The zipcode with the highest concentration is in Frisco, zip code 75035, which is bordered by Highway 121, where there have been 46 cases. A close second is Plano zip code 75093, with 44 cases.

To visualize the action taken to flatten the curve, Plano City Council Member Rick Grady has created a chart based on Collin County’s COVID-19 reports. On Thursday, for example, there is an observable uptick in infections, though it’s not clear why.

The COVID-19 Curve | By Rick Grady

Not every COVID-19 case has been identified. Tests are still limited; only the critically ill who are hospitalized should be tested, according to the county. In official counts, privately-issued tests may not be counted at all. Collin County has announced that 4,288 people have been tested and found negative. There are 873 Persons Under Monitoring (PUM), people who have possibly been exposed or may meet the symptom criteria. 

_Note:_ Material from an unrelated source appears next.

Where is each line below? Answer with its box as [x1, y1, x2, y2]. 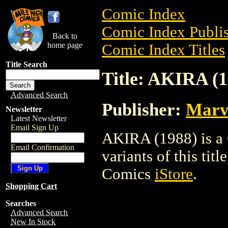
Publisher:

Dallas County Judge Clay Jenkins has continued to speak out on the topic of COVID-19, drawing fire and support in relatively equal measure. He even feuded with Abbott over whether Dallas will open a pop-up hospital in the Kay Bailey Hutchinson convention center. In contrast, the leadership in Denton County and Collin County both have been quiet on the many issues of COVID-19 lately. 

Judge Chris Hill initially ordered Collin County’s version of a shelter-in-place on March 24, which was controversial because it did not order essential businesses to close; on March 31 he rescinded it, and appears to have stepped back to let Collin County take its cues from the governor or the mayors of its individual cities. Denton County Judge Andy Eads also announced on April 21 that Denton would follow the governor’s lead. 

Though we tried to reach out to the Collin County health department for comment, we were redirected to Public Information Officer Tim Wyatt, who said that the county’s power is “limited” and is a support role only.

When asked if the county might put forth further instructions for quarantine, Wyatt replied, “That’s more of a politician question,” and indicated that the county would defer to the governor. 

Wyatt then redirected us to Hill, but Hill did not respond to multiple requests for comment.

On April 22, Hill posted on Facebook that over the past few weeks, he had heard from citizens, some petitioning for every precaution to be taken and others for Collin County to be opened back up. “I want to clarify that there are no executive orders or restrictions from me or the commissioners that limit business activities, worship activities, travel activities, recreational activities, or any other activities across Collin County,” he wrote. “Of course, the entire state remains under the executive orders and restrictions of Governor Abbott, and many of our local mayors have added additional restrictions to the Governor’s.”

He added that he believes it is time for Collin County to return to work. “I wish there were steps I could take to begin that process myself,” he continued, “and I remain hopeful that Governor Abbott and our mayors will remove their restrictions on our community very soon.”